Ко времени последней пушкинской дуэли кодекс этот, быть может, и дошел до Санкт-Петербурга. Да это, впрочем, не важно. Основные его положения в России знали давно, но корректировали смело.
Одно из основополагающих правил дуэльного кодекса гласило: «За одно и то же оскорбление удовлетворение можно требовать только один раз».
Раненый Пушкин сказал: «Когда поправимся, начнем сначала».
Одной из главных задач европейских кодексов было не допускать заведомо смертельного характера дуэли: «Ни в коем случае не должны секунданты предлагать дуэль „на жизнь или смерть“ или соглашаться на нее».
В России такие поединки происходили постоянно. Вспомним «четверную дуэль».
Страшной особенностью русской дуэли, требовавшей от поединщика железного хладнокровия, было право сохранившего выстрел подозвать выстрелившего к барьеру и расстрелять на минимальном расстоянии как неподвижную мишень. Потому-то дуэлянты высокого класса редко стреляли первыми. Так обычно поступал и Пушкин. Владимир Иванович Даль писал:
«Я слышал, что Пушкин был на четырех поединках, из коих три первые кончились эпиграммой, а четвертый смертию его. Все четыре раза он стрелялся через барьер, давал противнику своему, где можно было, первый выстрел, а потом сам подходил к барьеру и подзывал противника».

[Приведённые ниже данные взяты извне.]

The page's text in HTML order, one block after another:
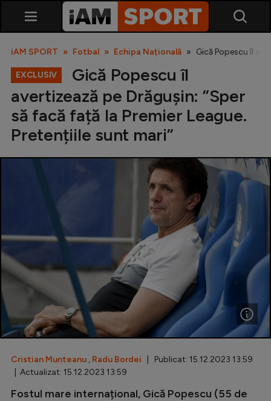
SuperLiga
Fotbal feminin
Special
Diverse
Inedit
Clasamente
iAM SPORT Fotbal Echipa Națională Gică Popescu îl
EXCLUSIV
Gică Popescu îl
avertizează pe Drăgușin: ”Sper
să facă față la Premier League.
Pretențiile sunt mari”
Cristian Munteanu , Radu Bordei | Publicat: 15.12.2023 13:59
| Actualizat: 15.12.2023 13:59
Fostul mare internațional, Gică Popescu (55 de
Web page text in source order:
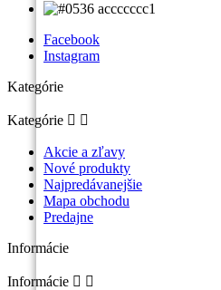
Facebook
Instagram
Kategórie
Kategórie  
Akcie a zľavy
Nové produkty
Najpredávanejšie
Mapa obchodu
Predajne
Informácie
Informácie  
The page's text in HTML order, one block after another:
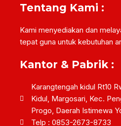
Tentang Kami :
Kami menyediakan dan
tepat guna untuk kebutuhan
Kantor & Pabrik :
Karangtengah kidul Rt10
Kidul, Margosari, Kec.
Progo, Daerah Istimewa
Telp : 0853-2673-8733
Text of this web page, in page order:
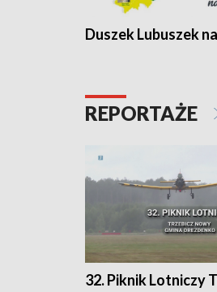
Duszek Lubuszek
REPORTAŻE
32. Piknik Lotniczy
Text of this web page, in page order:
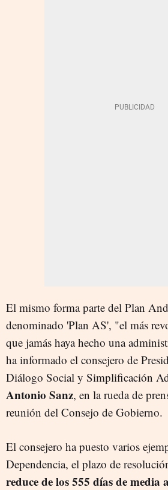
El mismo forma parte del Plan
denominado 'Plan AS', "el más
que jamás haya hecho una
ha informado el consejero de
Diálogo Social y Simplificación
Antonio Sanz, en la rueda de
reunión del Consejo de Gobierno.
El consejero ha puesto varios
Dependencia, el plazo de
reduce de los 555 días de media
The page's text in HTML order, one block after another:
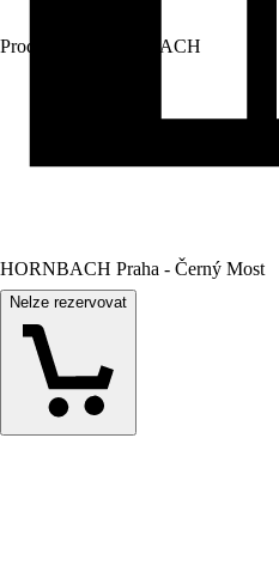
Prodej přes: HORNBACH
HORNBACH Praha - Černý Most
Nelze rezervovat
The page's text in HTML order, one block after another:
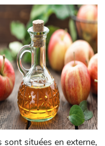
situées en externe,
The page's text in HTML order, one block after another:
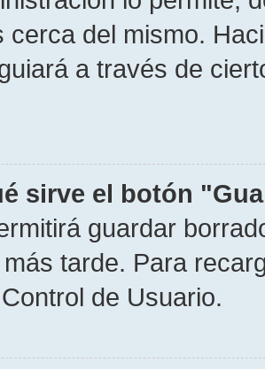
cerca del mismo.
a través de
sirve el botón
guardar
tarde. Para
de Usuario.
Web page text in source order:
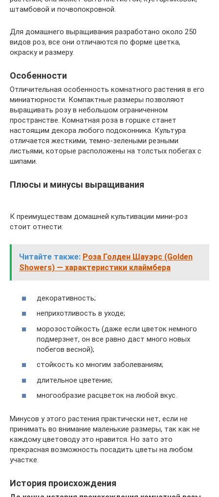
штамбовой и почвопокровной.
Для домашнего выращивания разработано около 250
видов роз, все они отличаются по форме цветка,
окраску и размеру.
Особенности
Отличительная особенность комнатного растения в его
миниатюрности. Компактные размеры позволяют
выращивать розу в небольшом ограниченном
пространстве. Комнатная роза в горшке станет
настоящим декора любого подоконника. Культура
отличается жесткими, темно-зелеными резными
листьями, которые расположены на толстых побегах с
шипами.
Плюсы и минусы выращивания
К преимуществам домашней культивации мини-роз
стоит отнести:
Читайте также: Роза Голден Шауэрс (Golden
Showers) — характеристики клаймбера
декоративность;
неприхотливость в уходе;
морозостойкость (даже если цветок немного
подмерзнет, он все равно даст много новых
побегов весной);
стойкость ко многим заболеваниям;
длительное цветение;
многообразие расцветок на любой вкус.
Минусов у этого растения практически нет, если не
принимать во внимание маленькие размеры, так как не
каждому цветоводу это нравится. Но зато это
прекрасная возможность посадить цветы на любом
участке.
История происхождения
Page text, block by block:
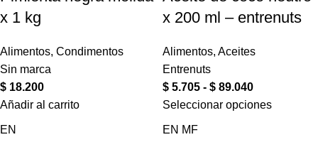
x 1 kg
Alimentos, Condimentos
Sin marca
$ 18.200
Añadir al carrito
x 200 ml – entrenuts
Alimentos, Aceites
Entrenuts
$ 5.705 - $ 89.040
Seleccionar opciones
EN EN MF
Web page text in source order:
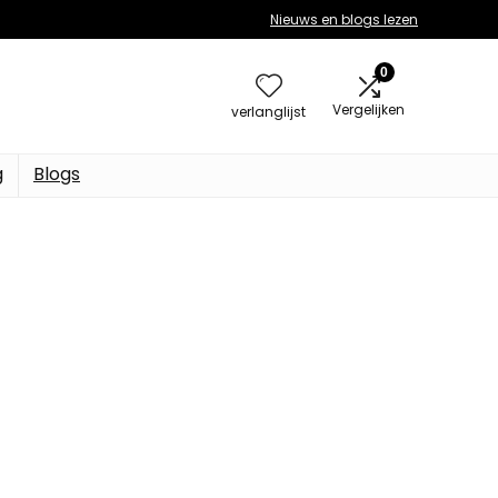
Nieuws en blogs lezen
verlanglijst
0
Vergelijken
Blogs
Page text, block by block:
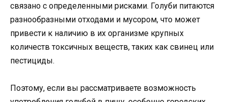
связано с определенными рисками. Голуби питаются
разнообразными отходами и мусором, что может
привести к наличию в их организме крупных
количеств токсичных веществ, таких как свинец или
пестициды.
Поэтому, если вы рассматриваете возможность
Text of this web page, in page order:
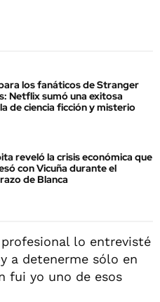
los fanáticos de Stranger
Netflix sumó una exitosa
de ciencia ficción y misterio
reveló la crisis económica que
con Vicuña durante el
de Blanca
lo entrevisté
a detenerme sólo en
fui yo uno de esos
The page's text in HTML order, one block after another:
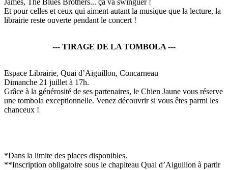
Et pour celles et ceux qui aiment autant la musique que la lecture, la
librairie reste ouverte pendant le concert !
--- TIRAGE DE LA TOMBOLA ---
Espace Librairie, Quai d’Aiguillon, Concarneau
Dimanche 21 juillet à 17h.
Grâce à la générosité de ses partenaires, le Chien Jaune vous réserve
une tombola exceptionnelle. Venez découvrir si vous êtes parmi les
chanceux !
*Dans la limite des places disponibles.
**Inscription obligatoire sous le chapiteau Quai d’Aiguillon à partir
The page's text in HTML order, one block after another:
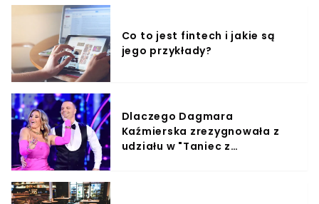
Co to jest fintech i jakie są
jego przykłady?
Dlaczego Dagmara
Kaźmierska zrezygnowała z
udziału w "Taniec z
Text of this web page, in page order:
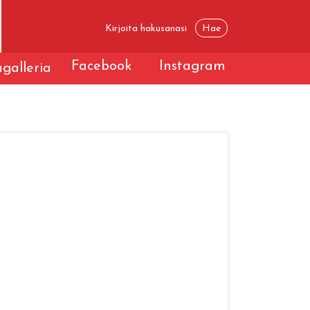
Facebook Instagram
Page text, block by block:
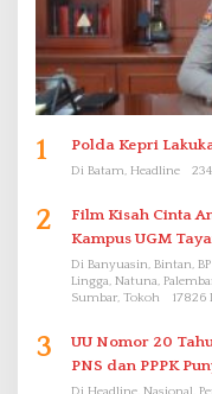
1 Polda Kepri
Di Batam, Headline
2
Film Kisah Cinta
Kampus UGM
Di Banyuasin, Bintan,
Lingga, Natuna,
Sumbar, Tokoh
17826
3
UU Nomor 20
PNS dan PPPK
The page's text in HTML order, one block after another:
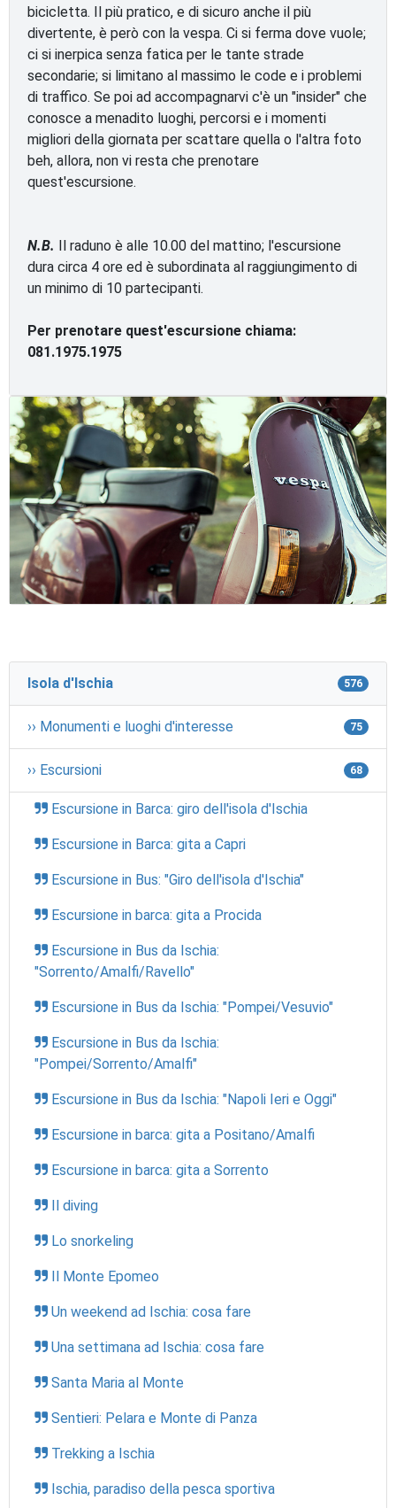
bicicletta. Il più pratico, e di sicuro anche il più
divertente, è però con la vespa. Ci si ferma dove vuole;
ci si inerpica senza fatica per le tante strade
secondarie; si limitano al massimo le code e i problemi
di traffico. Se poi ad accompagnarvi c'è un "insider" che
conosce a menadito luoghi, percorsi e i momenti
migliori della giornata per scattare quella o l'altra foto
beh, allora, non vi resta che prenotare
quest'escursione.
N.B. Il raduno è alle 10.00 del mattino; l'escursione
dura circa 4 ore ed è subordinata al raggiungimento di
un minimo di 10 partecipanti.
Per prenotare quest'escursione chiama:
081.1975.1975
Isola d'Ischia 576
›› Monumenti e luoghi d'interesse 75
›› Escursioni 68
Escursione in Barca: giro dell'isola d'Ischia
Escursione in Barca: gita a Capri
Escursione in Bus: "Giro dell'isola d'Ischia"
Escursione in barca: gita a Procida
Escursione in Bus da Ischia:
"Sorrento/Amalfi/Ravello"
Escursione in Bus da Ischia: "Pompei/Vesuvio"
Escursione in Bus da Ischia:
"Pompei/Sorrento/Amalfi"
Escursione in Bus da Ischia: "Napoli Ieri e Oggi"
Escursione in barca: gita a Positano/Amalfi
Escursione in barca: gita a Sorrento
Il diving
Lo snorkeling
Il Monte Epomeo
Un weekend ad Ischia: cosa fare
Una settimana ad Ischia: cosa fare
Santa Maria al Monte
Sentieri: Pelara e Monte di Panza
Trekking a Ischia
Ischia, paradiso della pesca sportiva

Свидетель поединка Завадовского с Шереметевым констатировал:
«По вечным правилам дуэли Шереметеву должно было приблизиться к дулу противника».
Но так следовало по «вечным правилам» русской дуэли. Ибо европейский кодекс требовал: «Кто выстрелил, тот должен остановиться и выждать выстрел в совершенной неподвижности».
Это требование внесено было в условия последней пушкинской дуэли, конечно же, по настоянию секунданта Дантеса – виконта д’Аршиака, ориентированного на европейский гуманный кодекс.
Так поступил Грибоедов, но не по условию, а по желанию искупить вину перед покойным Шереметевым. Большинство же дуэлянтов бестрепетно использовали свое жестокое право.
Европейский кодекс требовал: «Для всех дуэлей на пистолетах одно и то же правило: дистанция между противниками никогда не должна быть менее 15 шагов».
Пятнадцать шагов было для Европы минимальным расстоянием между барьерами, а обычным считалось двадцать пять или даже тридцать пять шагов.
В русских поединках минимальным расстоянием было три шага, как собирался стреляться Чернов, дуэли на шести шагах не были экзотикой, а средним расстоянием считалось восемь-десять шагов. Пятнадцать шагов как минимальное расстояние – а тем паче двадцать пять или тридцать пять – не встречалось никогда. Двадцать шагов в дуэли Михаила Лермонтова с Эрнестом де Барантом в 1840 году были явной уступкой французской стороне.
В европейском кодексе дуэль на десяти шагах считалась столь же «необыкновенной», как и дуэль с одним заряженным пистолетом. Подобные варианты секундантам предлагалось «решительно отвергать».
Таким образом, дуэль Пушкина с Дантесом по европейским меркам выглядела «необыкновенной», то есть незаконной. А его дуэль со Старовым – с неуклонным сближением барьеров – совершенным варварством, ибо один из пунктов правил для боя на пистолетах требовал: «Когда оскорбленному нанесено оскорбление 3-го или 2-го рода (тяжкие оскорбления. – Я. Г.), то ему, при дистанции в 35 шагов, принадлежит всегда первый выстрел».
Тридцать пять шагов при тяжком оскорблении? Толстой-Американец, Дорохов, Якубович, да и Пушкин умерли бы от смеха.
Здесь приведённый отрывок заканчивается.